== TASK INSTRUCTIONS ==
Find, in the records below, the line that contains "Web page text" and the line that contains "Text of this". Copy those two lines and everything between them exactly, but not the pictures.
[RECORDS PROVIDED Boundary: Start]
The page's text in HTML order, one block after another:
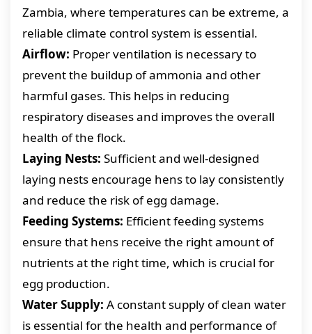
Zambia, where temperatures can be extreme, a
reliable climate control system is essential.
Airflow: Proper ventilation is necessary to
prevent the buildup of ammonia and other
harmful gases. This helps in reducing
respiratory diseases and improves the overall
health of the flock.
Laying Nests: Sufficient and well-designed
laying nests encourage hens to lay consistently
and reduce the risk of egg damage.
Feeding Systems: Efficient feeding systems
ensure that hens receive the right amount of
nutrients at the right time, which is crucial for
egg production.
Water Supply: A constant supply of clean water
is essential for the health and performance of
[RECORDS PROVIDED Boundary: End]
[RECORDS PROVIDED Boundary: Start]
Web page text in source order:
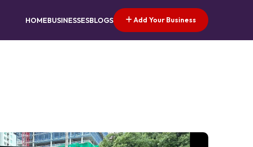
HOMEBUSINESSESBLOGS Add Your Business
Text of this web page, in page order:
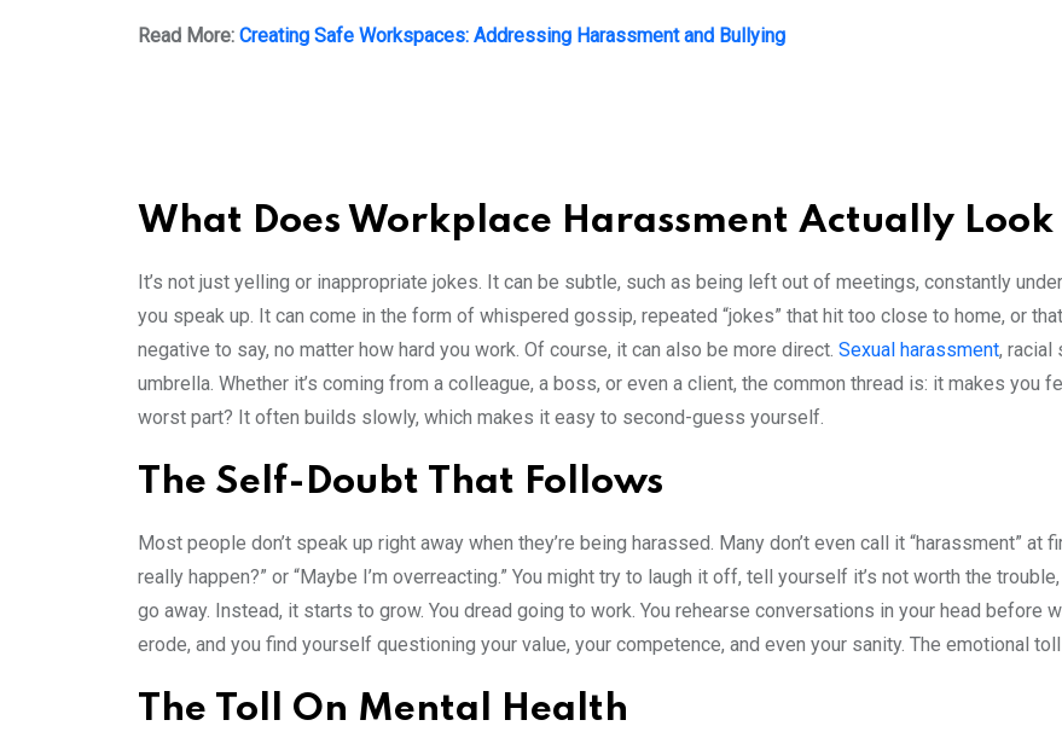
[RECORDS PROVIDED Boundary: End]
== OUTPUT FOR THIS TASK ==
Web page text in source order:
HOMEBUSINESSESBLOGS Add Your Business
Text of this web page, in page order:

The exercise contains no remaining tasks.